Adaptive isogeometric methods with hierarchical splines: error estimator and convergence

TL;DR

This paper develops an adaptive isogeometric method using hierarchical splines for elliptic PDEs, providing error estimation, mesh refinement strategies, and convergence proof applicable in any dimension.

Contribution

It introduces a new adaptive isogeometric method with a residual error estimator and a mesh refinement algorithm that guarantees convergence for arbitrary degrees and continuities.

Findings

Provides a posteriori error bounds for hierarchical spline methods

Designs a mesh refinement module maintaining hierarchical admissibility

Proves convergence of the adaptive method based on quasi-error contraction

Abstract

The problem of developing an adaptive isogeometric method (AIGM) for solving elliptic second-order partial differential equations with truncated hierarchical B-splines of arbitrary degree and different order of continuity is addressed.
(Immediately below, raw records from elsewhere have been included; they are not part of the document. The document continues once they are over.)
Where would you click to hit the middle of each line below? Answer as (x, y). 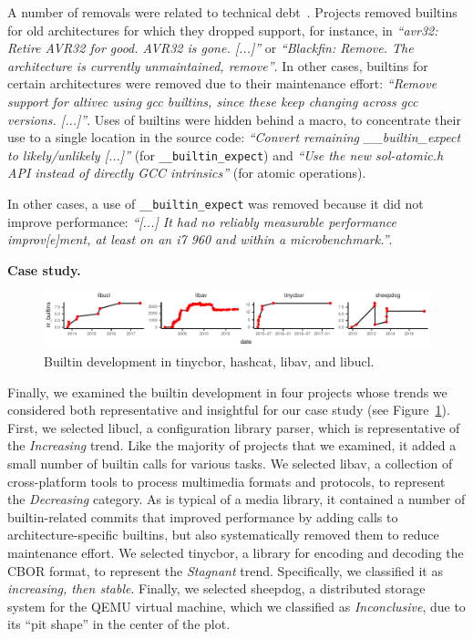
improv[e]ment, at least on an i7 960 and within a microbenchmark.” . (200, 239)
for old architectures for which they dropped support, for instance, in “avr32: (223, 30)
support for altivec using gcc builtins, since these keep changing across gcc (213, 101)
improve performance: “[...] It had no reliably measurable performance (202, 221)
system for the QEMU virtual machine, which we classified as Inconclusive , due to (236, 606)
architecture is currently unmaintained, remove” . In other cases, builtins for (218, 65)
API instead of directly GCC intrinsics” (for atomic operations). (187, 173)
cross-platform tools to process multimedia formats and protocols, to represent (226, 481)
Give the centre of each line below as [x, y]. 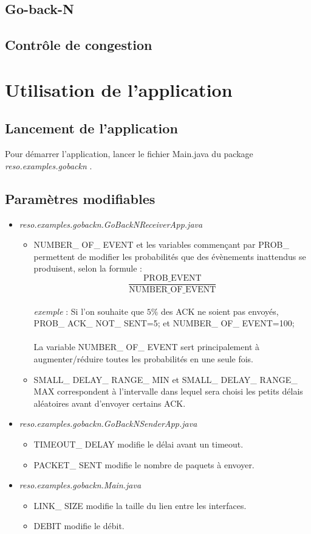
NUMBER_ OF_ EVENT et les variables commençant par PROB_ [161, 244]
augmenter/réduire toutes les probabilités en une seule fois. [144, 358]
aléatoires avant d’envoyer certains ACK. [110, 403]
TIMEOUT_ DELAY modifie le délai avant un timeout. [138, 444]
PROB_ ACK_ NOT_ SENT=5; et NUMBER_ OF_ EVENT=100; [164, 323]
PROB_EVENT [173, 278]
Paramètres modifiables [80, 198]
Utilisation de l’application [119, 89]
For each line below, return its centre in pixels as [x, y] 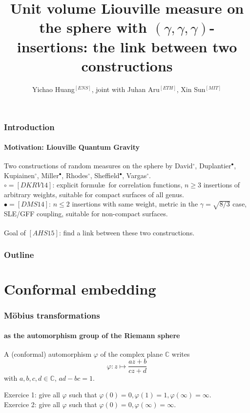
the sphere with [93, 27]
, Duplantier [213, 165]
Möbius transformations [52, 315]
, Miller [48, 175]
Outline [19, 254]
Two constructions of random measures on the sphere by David [98, 165]
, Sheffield [105, 175]
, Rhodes [75, 175]
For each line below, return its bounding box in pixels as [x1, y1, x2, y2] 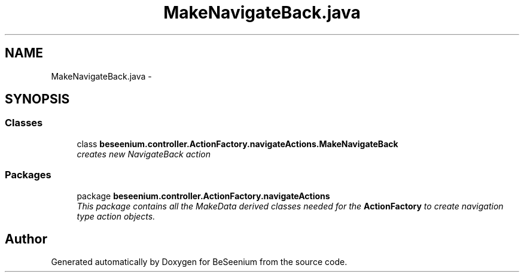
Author [5, 231, 47, 246]
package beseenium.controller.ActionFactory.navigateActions [77, 190, 330, 201]
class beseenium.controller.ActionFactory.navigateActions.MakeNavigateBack [77, 138, 398, 149]
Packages [5, 169, 51, 181]
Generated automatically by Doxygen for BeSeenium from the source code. [51, 257, 348, 267]
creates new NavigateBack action [77, 148, 211, 159]
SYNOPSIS [5, 92, 70, 107]
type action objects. [77, 211, 156, 221]
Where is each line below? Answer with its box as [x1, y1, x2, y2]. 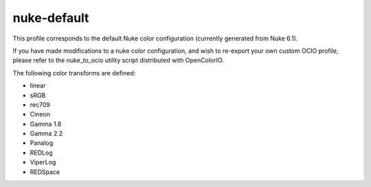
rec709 [30, 100, 51, 109]
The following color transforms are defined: [12, 68, 136, 77]
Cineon [30, 110, 51, 119]
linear [30, 82, 46, 90]
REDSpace [30, 168, 60, 176]
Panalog [30, 139, 54, 147]
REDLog [30, 148, 53, 157]
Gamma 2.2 [30, 129, 63, 138]
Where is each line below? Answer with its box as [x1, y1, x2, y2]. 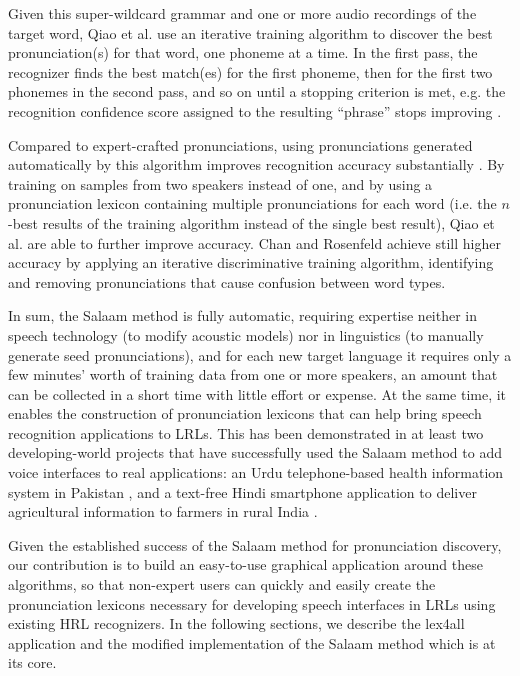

The adaptivity analysis holds in any space dimensions. We consider a simple residual-type error estimator for which we provide a posteriori upper and lower bound in terms of local error indicators, taking also into account the critical role of oscillations as in a standard adaptive finite element setting. The error estimates are properly combined with a simple marking strategy to define a sequence of admissible locally refined meshes and corresponding approximate solutions. The design of a refine module that preserves the admissibility of the hierarchical mesh configuration between two consectutive steps of the adaptive loop is presented. The contraction property of the quasi-error, given by the sum of the energy error and the scaled error estimator, leads to the convergence proof of the AIGM.